Hi! I not completely understand Best-Hits filtering algorithm implemented in BLAST+ aplications. As far i can understand basic idea is to filter out short HSPs with lower E-value and save only relatively long HSPs. Am i right? From the BLAST documentation i have :
"The Best-Hit filtering algorithm is designed for use in applications that are searching for only the best matches for each query region reporting matches.
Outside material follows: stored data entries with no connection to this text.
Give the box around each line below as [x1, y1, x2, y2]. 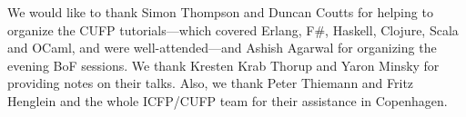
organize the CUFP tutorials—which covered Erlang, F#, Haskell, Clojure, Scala [7, 20, 459, 39]
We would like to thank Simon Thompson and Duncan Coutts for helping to [7, 3, 433, 21]
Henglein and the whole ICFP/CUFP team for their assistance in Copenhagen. [7, 91, 448, 110]
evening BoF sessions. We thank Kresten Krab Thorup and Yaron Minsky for [7, 55, 440, 74]
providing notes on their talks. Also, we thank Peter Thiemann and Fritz [7, 73, 414, 93]
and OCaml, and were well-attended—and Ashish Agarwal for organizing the [7, 38, 437, 57]
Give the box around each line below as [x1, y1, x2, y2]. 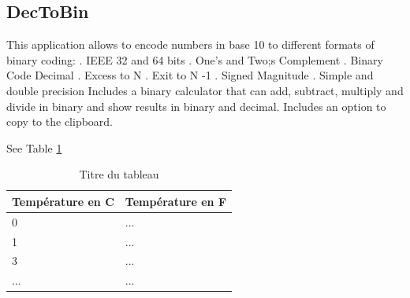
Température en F [125, 193, 227, 209]
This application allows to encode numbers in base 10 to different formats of [6, 36, 375, 53]
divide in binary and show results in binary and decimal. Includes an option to [6, 97, 386, 114]
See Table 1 [6, 139, 62, 156]
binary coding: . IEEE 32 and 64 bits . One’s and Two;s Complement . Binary [6, 51, 383, 68]
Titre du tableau [79, 166, 159, 182]
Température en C [12, 193, 114, 209]
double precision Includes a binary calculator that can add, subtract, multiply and [6, 82, 404, 98]
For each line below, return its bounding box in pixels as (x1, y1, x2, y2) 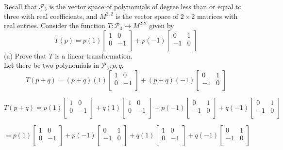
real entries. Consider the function (4, 20, 105, 30)
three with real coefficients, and (4, 11, 98, 21)
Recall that (4, 1, 37, 11)
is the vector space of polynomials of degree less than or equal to (49, 1, 242, 11)
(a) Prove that (4, 50, 47, 60)
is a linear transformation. (55, 50, 133, 60)
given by (149, 20, 174, 30)
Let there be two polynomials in (4, 60, 99, 70)
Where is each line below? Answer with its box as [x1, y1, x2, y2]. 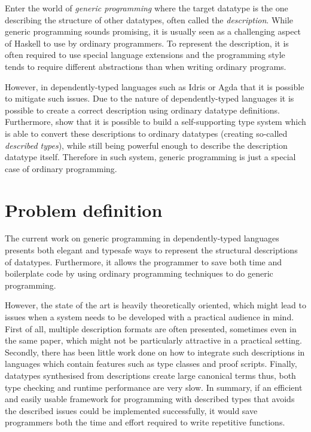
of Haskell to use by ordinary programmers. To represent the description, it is [5, 36, 289, 49]
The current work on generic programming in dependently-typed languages [5, 232, 279, 244]
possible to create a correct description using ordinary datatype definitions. [5, 103, 280, 116]
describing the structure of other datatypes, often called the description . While [5, 13, 294, 26]
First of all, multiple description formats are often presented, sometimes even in [5, 322, 297, 335]
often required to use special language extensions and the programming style [5, 48, 285, 61]
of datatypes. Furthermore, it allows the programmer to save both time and [5, 255, 282, 268]
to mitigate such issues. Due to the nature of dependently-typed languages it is [5, 92, 294, 105]

Its -best_hit_overhang parameter, H, controls when an HSP is considered short enough to be filtered due to presence of another HSP. For each HSP A that is filtered, there exists another HSP B such that the query region of HSP A extends each end of the query region of HSP B by at most H times the length of the query region for B. Additional requirements that must also be met in order to filter A on account of B are:
i. evalue(A) >= evalue(B)
ii. score(A)/length(A) < (1.0 – score_edge) * score(B)/length(B)
We consider 0.1 to 0.25 to be an acceptable range for the -best_hit_overhang parameter and 0.05 to 0.25 to be an acceptable range for the -best_hit_score_edge parameter."
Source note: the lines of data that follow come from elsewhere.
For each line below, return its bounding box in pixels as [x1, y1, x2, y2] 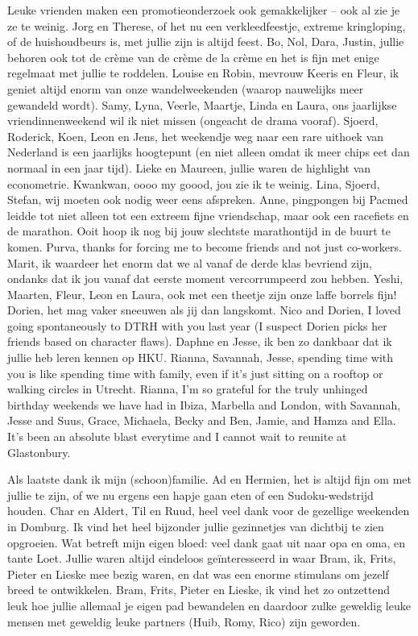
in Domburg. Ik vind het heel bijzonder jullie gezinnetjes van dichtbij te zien [7, 518, 384, 534]
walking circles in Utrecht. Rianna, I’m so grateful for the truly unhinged [7, 380, 368, 397]
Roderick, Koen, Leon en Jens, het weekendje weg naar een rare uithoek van [7, 127, 384, 144]
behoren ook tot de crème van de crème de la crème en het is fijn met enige [7, 48, 379, 65]
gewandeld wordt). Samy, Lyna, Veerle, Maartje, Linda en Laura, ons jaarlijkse [7, 96, 397, 113]
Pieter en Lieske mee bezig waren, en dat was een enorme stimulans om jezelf [7, 565, 389, 582]
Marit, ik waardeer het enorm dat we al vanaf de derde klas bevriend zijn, [7, 254, 372, 271]
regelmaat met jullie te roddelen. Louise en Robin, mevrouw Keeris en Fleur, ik [7, 64, 399, 81]
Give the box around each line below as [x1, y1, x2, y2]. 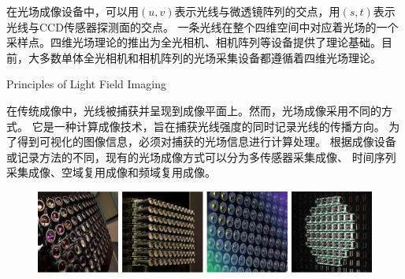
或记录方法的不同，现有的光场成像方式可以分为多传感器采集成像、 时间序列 [6, 148, 396, 165]
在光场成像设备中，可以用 [6, 3, 139, 19]
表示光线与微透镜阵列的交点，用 [174, 3, 340, 19]
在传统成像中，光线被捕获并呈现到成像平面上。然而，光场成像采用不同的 [6, 102, 381, 118]
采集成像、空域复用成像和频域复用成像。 [6, 164, 216, 180]
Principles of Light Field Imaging [6, 76, 166, 92]
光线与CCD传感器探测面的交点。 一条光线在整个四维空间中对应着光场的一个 [6, 18, 399, 35]
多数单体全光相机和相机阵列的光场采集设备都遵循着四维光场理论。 [39, 49, 381, 65]
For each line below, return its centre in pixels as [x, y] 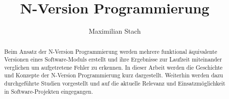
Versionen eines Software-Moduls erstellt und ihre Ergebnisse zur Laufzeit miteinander [113, 59]
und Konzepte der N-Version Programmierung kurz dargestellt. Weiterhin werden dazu [114, 75]
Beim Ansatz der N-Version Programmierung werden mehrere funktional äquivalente [111, 51]
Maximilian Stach [115, 31]
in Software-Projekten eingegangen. [49, 91]
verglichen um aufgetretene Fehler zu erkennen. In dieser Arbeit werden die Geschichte [113, 67]
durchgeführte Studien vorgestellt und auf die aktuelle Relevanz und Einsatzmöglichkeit [115, 83]
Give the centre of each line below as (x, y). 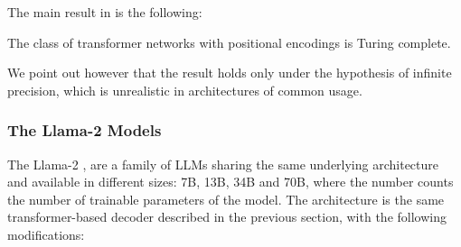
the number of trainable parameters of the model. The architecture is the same (226, 199)
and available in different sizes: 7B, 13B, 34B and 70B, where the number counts (230, 182)
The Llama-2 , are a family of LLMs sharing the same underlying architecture (223, 164)
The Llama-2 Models (85, 130)
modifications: (46, 234)
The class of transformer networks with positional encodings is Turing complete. (229, 42)
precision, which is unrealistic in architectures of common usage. (185, 90)
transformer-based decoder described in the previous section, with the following (227, 217)
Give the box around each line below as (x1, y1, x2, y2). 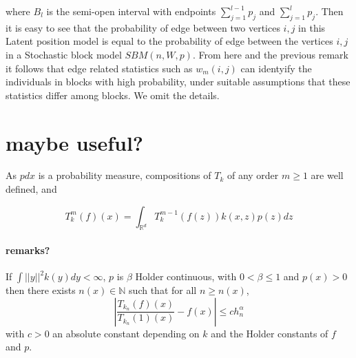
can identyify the (240, 61, 312, 75)
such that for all (129, 283, 197, 297)
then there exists (6, 283, 76, 297)
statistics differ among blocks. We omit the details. (6, 87, 220, 102)
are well (311, 168, 344, 182)
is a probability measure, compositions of (38, 168, 211, 182)
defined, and (6, 182, 57, 196)
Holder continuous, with (135, 269, 237, 284)
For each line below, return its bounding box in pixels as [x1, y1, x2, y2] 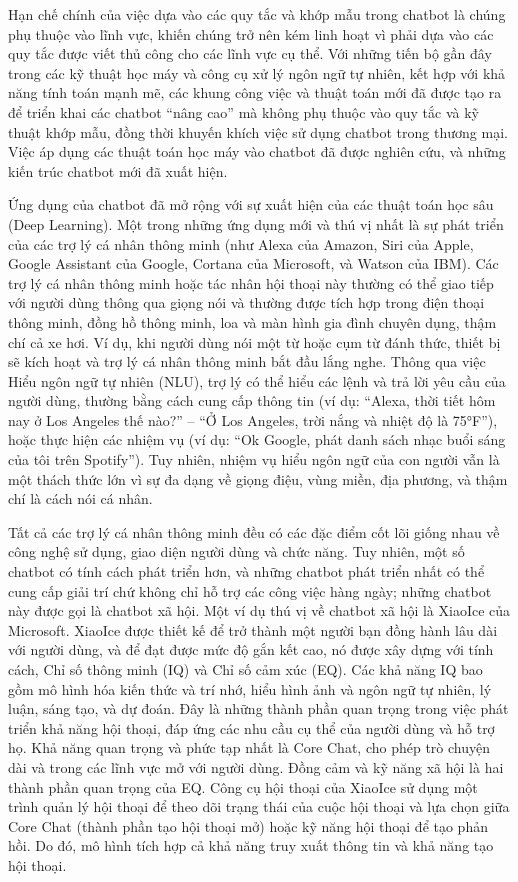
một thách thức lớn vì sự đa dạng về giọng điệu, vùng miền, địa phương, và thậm [8, 468, 508, 489]
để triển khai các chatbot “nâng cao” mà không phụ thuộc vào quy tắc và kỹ [8, 101, 479, 122]
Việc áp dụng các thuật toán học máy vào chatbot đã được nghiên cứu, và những [8, 141, 506, 162]
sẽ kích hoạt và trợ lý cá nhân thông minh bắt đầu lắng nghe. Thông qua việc [8, 351, 486, 372]
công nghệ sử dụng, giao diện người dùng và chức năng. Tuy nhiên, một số [8, 541, 465, 562]
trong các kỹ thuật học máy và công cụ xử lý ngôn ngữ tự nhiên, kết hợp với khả [8, 62, 506, 83]
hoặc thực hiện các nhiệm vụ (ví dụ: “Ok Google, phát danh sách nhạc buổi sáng [8, 429, 506, 450]
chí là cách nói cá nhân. [8, 488, 153, 509]
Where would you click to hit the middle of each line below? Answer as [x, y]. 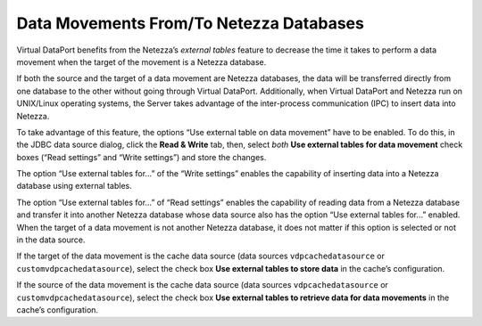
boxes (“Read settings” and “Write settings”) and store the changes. [141, 157]
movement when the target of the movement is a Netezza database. [141, 61]
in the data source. [51, 240]
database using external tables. [75, 186]
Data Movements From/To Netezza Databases [191, 23]
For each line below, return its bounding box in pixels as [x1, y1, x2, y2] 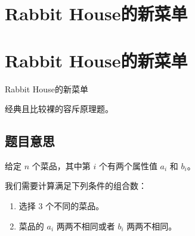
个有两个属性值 [98, 159, 157, 172]
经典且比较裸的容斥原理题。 [5, 103, 113, 115]
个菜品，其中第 [32, 159, 91, 172]
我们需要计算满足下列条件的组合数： [5, 179, 147, 192]
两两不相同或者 [56, 219, 115, 232]
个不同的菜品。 [45, 200, 104, 212]
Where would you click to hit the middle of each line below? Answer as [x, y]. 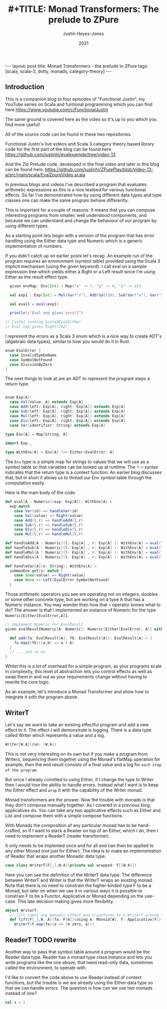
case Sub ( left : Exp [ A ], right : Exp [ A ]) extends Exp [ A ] [68, 411]
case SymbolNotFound [31, 360]
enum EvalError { [23, 350]
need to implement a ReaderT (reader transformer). [58, 836]
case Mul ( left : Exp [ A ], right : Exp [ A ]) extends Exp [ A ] [68, 416]
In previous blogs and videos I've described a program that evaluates [76, 184]
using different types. [27, 226]
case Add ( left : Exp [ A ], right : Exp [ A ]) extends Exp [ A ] [68, 407]

But i have several questions:
HSP A and HSP B. Obviously they must related to the same query. But must both HSPs represent only two different hits? I mean, may HSP A and HSP B originate from the same hit sequence?
E-value of HSP A must be greater those of HSP B, and opposite situation for bit score (bit score of HSP A< bit score HSP B). Right? I'm wondering what is about length of HSP A and HSP B?
I can not understand the following sentence from the documentation: "For each HSP A that is filtered, there exists another HSP B such that the query region of HSP A extends each end of the query region of HSP B by at most H times the length of the query region for B." Is there any other explanation (may be graphical)?